"Bizi biz yapan acılarımızdır."

386 35 3
                                    

Nagini tekrar etti.

"Kan, kan kokusu alıyorum."

Bedeni sanki Linda orada değilmiş gibi yanında yavaşça süzüldü. Linda şaşkınlığını koruyamadan konuştu.

"Sen, sen konuşuyorsun?"

Nagini durdu ve gözlerini onun üzerine dikti ardından ise hiçbir şey söylemeden yoluna devam etti. Linda ise çok önemsemeden odasına ağır adımlarla çıktı ve kapısını sert bir şekilde kapattı. Ardındansa tekrar yerini gözyaşlarına bıraktı. Ağlamaktan nefret ediyordu ama başka bir çözümde bulamıyordu, hiçbir şeyin etkisinden çıkamıyordu. Nasıl davranması gerektiğini ne yapacağını hiç bilmiyordu. Duygularıysa karmakarışıktı, kime güvenmeliydi?

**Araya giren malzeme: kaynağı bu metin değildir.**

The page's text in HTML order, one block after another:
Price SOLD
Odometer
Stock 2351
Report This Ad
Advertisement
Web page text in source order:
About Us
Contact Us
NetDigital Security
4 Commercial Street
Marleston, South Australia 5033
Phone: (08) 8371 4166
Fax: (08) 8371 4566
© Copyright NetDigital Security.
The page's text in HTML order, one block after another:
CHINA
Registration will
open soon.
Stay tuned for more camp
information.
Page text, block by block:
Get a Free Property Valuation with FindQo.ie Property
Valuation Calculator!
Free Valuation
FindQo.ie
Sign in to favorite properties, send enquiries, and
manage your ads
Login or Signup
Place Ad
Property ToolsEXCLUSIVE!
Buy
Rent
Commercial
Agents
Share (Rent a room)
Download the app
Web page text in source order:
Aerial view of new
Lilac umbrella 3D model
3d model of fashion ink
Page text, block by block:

Daha sonra kendi kendine güldü. Kime mi güvenmeliydi? Babasına güvenmişti bir kere, yoksa kolundaki o işareti nasıl kabul edecekti.

Ağlamayı keserek dikkatlice düşündü. Annesiyle babası en başından beri kendisini bir silah olarak görmüştü. Peki ya Dumbledore? O ise sırf diğer tarafta olmasın diye anlamsızca davranmıştı, o aptal okula gitmeseydi Usta Samuel ölmeyecekti. Başından beri herkes etrafında şekil değiştiriyordu sanki, kimseyi gerçekten iyi ya da kötü olarak nitelendiremiyordu. Belki de babası bu konuda haklıydı.

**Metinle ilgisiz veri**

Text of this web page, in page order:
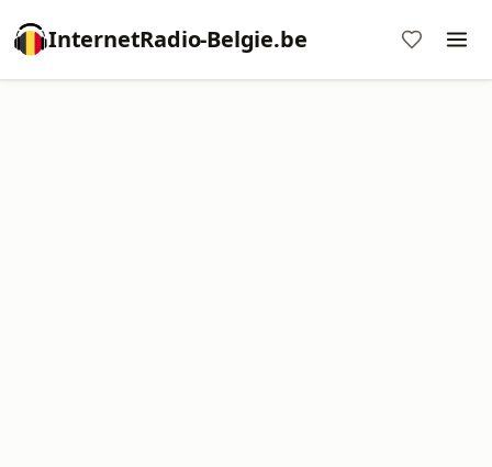
InternetRadio-Belgie.be

Yalnızca Usta Samuel vardı, o da gitmişti. Bir de Draco vardı tabii, en başından beri kendine kötü davranan. Nasıl karşılaştıklarını düşündü sonra da son konuşmalarını.

Belki de biraz ağır konuşmuştu, onun neler yaşadığını bilmiyordu. Sonraysa ilk toplantıyı hatırladı, onun yüzündeki ifadeyi... Bir anda kendisini Draco'yu düşünürken bulması garip gelmişti ki hemen yatağına uzandı ve gözlerini kapattı.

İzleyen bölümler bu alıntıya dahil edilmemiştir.